- Born: Somalia
- Occupations: multimedia artist and filmmaker

= Barni Ahmed Qaasim =

Somali multimedia artist and filmmaker

Barni Ahmed Qaasim (Barni Axmed Qaasim, بارني أحمد قاسم) is a Somali multimedia artist and filmmaker. She has a BA in political science, with a minor in Interdisciplinary Arts and a Masters of Arts in Broadcasting. Her work includes photo and video journalism, music videos and documentary film. From 2004 to 2009, Qaasim was a member of Third World Majority, an Oakland, California-based media collective, for which she later served as Director of Production. Between 2008 and 2012, she served as an instructor with Seventh Native American Generation (SNAG) magazine, teaching youngsters skills in video production. Qaasim's first documentary, A Little Rebirth, was centered on her Somali community and won a Somali Association of Arizona award.
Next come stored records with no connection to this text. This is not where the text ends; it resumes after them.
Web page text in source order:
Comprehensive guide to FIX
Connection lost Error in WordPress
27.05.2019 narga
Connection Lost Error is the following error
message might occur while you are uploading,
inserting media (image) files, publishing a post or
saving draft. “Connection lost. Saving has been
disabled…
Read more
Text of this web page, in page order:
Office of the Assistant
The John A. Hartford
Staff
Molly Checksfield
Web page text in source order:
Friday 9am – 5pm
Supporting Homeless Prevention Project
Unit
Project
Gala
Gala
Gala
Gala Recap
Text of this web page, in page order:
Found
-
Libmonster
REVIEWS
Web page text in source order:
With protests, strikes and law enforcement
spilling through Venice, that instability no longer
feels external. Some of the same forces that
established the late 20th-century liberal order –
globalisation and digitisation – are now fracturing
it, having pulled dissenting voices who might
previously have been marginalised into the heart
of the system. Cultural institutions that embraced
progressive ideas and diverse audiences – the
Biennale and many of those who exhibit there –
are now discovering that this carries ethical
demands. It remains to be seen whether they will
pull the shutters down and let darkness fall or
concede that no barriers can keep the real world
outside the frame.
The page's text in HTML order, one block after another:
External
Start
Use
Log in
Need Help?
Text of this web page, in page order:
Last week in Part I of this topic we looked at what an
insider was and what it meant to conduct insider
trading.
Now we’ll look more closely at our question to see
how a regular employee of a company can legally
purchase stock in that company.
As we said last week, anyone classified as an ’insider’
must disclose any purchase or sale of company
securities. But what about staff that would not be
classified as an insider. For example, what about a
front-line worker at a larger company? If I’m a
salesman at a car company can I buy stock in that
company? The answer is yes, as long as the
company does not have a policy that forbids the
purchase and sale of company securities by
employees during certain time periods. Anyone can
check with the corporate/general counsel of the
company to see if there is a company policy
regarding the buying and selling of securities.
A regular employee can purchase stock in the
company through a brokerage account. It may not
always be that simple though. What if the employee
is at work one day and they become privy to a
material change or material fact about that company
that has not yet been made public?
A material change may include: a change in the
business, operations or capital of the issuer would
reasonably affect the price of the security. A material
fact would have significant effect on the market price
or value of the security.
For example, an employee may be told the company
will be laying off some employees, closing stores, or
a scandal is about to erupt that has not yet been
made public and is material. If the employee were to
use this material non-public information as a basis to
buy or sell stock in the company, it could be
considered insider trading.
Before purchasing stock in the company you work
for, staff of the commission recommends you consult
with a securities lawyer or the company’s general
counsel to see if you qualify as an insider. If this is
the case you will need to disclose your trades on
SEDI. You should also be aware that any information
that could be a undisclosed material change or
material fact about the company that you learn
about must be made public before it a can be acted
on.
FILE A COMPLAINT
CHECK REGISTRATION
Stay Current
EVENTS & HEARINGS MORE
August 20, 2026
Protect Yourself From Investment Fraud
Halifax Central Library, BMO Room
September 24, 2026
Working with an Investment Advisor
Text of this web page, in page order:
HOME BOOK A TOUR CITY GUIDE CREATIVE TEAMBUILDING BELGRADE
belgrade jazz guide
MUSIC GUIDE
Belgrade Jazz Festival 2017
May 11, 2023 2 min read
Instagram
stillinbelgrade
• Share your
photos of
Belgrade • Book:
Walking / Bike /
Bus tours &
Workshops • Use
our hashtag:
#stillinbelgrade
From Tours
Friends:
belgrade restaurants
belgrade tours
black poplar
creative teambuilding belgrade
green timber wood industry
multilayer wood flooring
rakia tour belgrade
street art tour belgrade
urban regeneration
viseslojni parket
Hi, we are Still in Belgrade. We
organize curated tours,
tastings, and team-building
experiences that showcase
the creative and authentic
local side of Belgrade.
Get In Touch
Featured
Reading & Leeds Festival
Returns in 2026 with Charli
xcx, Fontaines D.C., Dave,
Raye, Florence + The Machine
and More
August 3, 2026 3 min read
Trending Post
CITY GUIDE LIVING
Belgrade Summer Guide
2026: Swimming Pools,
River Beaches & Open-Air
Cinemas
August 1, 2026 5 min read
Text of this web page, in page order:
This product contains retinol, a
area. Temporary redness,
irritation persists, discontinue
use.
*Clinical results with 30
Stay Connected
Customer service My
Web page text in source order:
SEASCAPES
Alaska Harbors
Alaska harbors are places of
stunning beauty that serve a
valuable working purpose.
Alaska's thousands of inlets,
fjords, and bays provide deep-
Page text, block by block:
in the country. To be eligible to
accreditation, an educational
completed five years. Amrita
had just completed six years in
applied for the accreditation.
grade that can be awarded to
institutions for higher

She also directed and produced Catching Babies, a feature-length documentary on midwifery on the United States/Mexico border. The film was awarded the Excellence in Documenting Women's Health prize from Puente a la Salud in 2013. Additionally, Qaasim was an Associate Producer for the documentary Under Arpaio by J. M. Aragón of Pan Left Productions, which won the 2012 Best of Arizona Award at the Arizona International Film Festival and was chosen for the Sundance Institute's Creative Change Artists Retreat. She was likewise an Assistant Editor on Into the Current, a documentary directed by Jeanne Hallacy that was selected for the Lucerne International Film Festival and One World International Human Rights Film Festival. Presently, Qaasim is a board member of the Somali Association of Arizona, an organization to which she has contributed photography, video and graphic design skills since joining in 2006. She is also a member of Puente and serves as a mentor for the Puente Visión youth media collective.